-- INFORMATION follows --

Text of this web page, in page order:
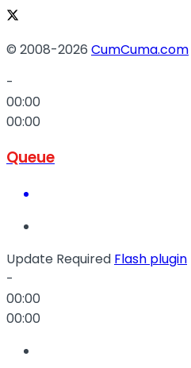
© 2008-2026 CumCuma.com
-
00:00
00:00
Queue
Update Required Flash plugin
-
00:00
00:00
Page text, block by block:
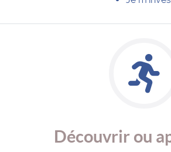
Découvrir ou
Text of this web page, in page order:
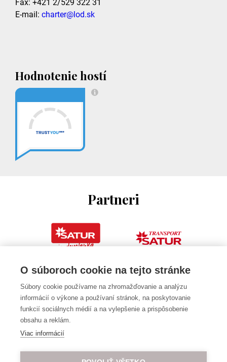
Fax: +421 2/529 322 31
E-mail: charter@lod.sk
Hodnotenie hostí
Partneri
O súboroch cookie na tejto stránke
Súbory cookie používame na zhromažďovanie a analýzu
informácií o výkone a používaní stránok, na poskytovanie
funkcií sociálnych médií a na vylepšenie a prispôsobenie
obsahu a reklám.
Viac informácií
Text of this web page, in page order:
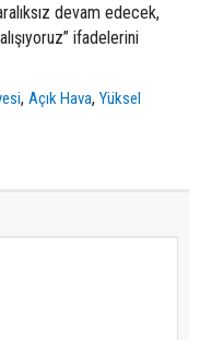
devam edecek,
ifadelerini
,Açık Hava,Yüksel
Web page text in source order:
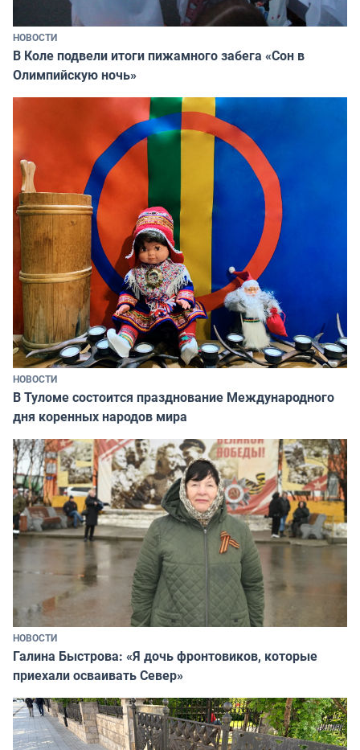
НОВОСТИ
В Коле подвели итоги пижамного забега «Сон в
Олимпийскую ночь»
НОВОСТИ
В Туломе состоится празднование Международного
дня коренных народов мира
НОВОСТИ
Галина Быстрова: «Я дочь фронтовиков, которые
приехали осваивать Север»
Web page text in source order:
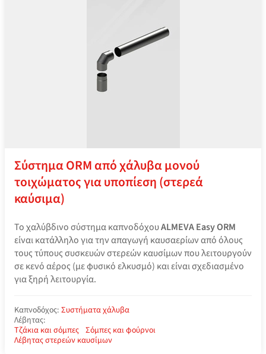
Σύστημα ORM από χάλυβα μονού
τοιχώματος για υποπίεση (στερεά
καύσιμα)
Το χαλύβδινο σύστημα καπνοδόχουALMEVA Easy ORM
είναι κατάλληλο για την απαγωγή καυσαερίων από όλους
τους τύπους συσκευών στερεών καυσίμων που λειτουργούν
σε κενό αέρος (με φυσικό ελκυσμό) και είναι σχεδιασμένο
για ξηρή λειτουργία.
Καπνοδόχος: Συστήματα χάλυβα
Λέβητας:
Τζάκια και σόμπες Σόμπες και φούρνοι
Λέβητας στερεών καυσίμων
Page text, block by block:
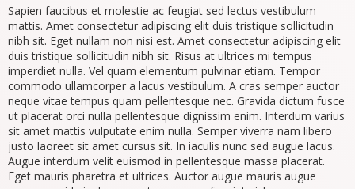
Sapien faucibus et molestie ac feugiat sed lectus vestibulum
mattis. Amet consectetur adipiscing elit duis tristique sollicitudin
nibh sit. Eget nullam non nisi est. Amet consectetur adipiscing elit
duis tristique sollicitudin nibh sit. Risus at ultrices mi tempus
imperdiet nulla. Vel quam elementum pulvinar etiam. Tempor
commodo ullamcorper a lacus vestibulum. A cras semper auctor
neque vitae tempus quam pellentesque nec. Gravida dictum fusce
ut placerat orci nulla pellentesque dignissim enim. Interdum varius
sit amet mattis vulputate enim nulla. Semper viverra nam libero
justo laoreet sit amet cursus sit. In iaculis nunc sed augue lacus.
Augue interdum velit euismod in pellentesque massa placerat.
Eget mauris pharetra et ultrices. Auctor augue mauris augue
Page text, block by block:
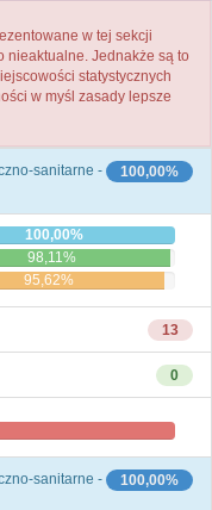
w tej sekcji
nieaktualne. Jednakże są to
statystycznych
w myśl zasady lepsze
100,00%
sanitarne -
100,00%
98,11%
95,62%
13
0
100,00%
sanitarne -
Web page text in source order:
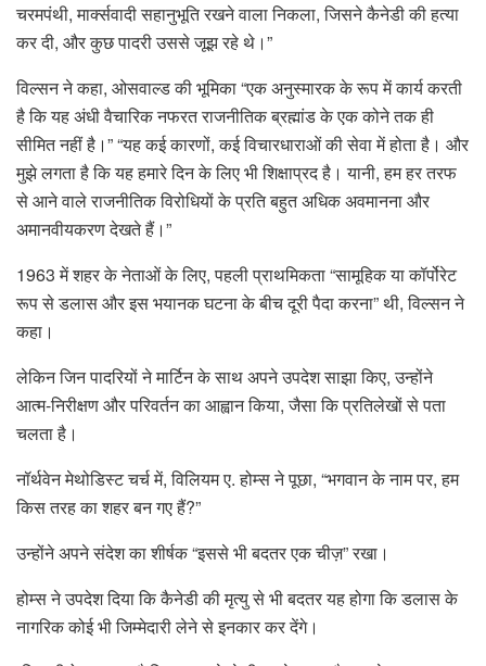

-- INFORMATION concluded --

> [TASK ITEM] Leaving out the pictures, print each line of the records above from the first up to and including the one that contains "O súboroch cookie na tejto stránke", exactly as written.

> [SOLVED PROBLEM]
Text of this web page, in page order:
© 2008-2026 CumCuma.com
-
00:00
00:00
Queue
Update Required Flash plugin
-
00:00
00:00
Page text, block by block:
Découvrir ou
Text of this web page, in page order:
Fax: +421 2/529 322 31
E-mail: charter@lod.sk
Hodnotenie hostí
Partneri
O súboroch cookie na tejto stránke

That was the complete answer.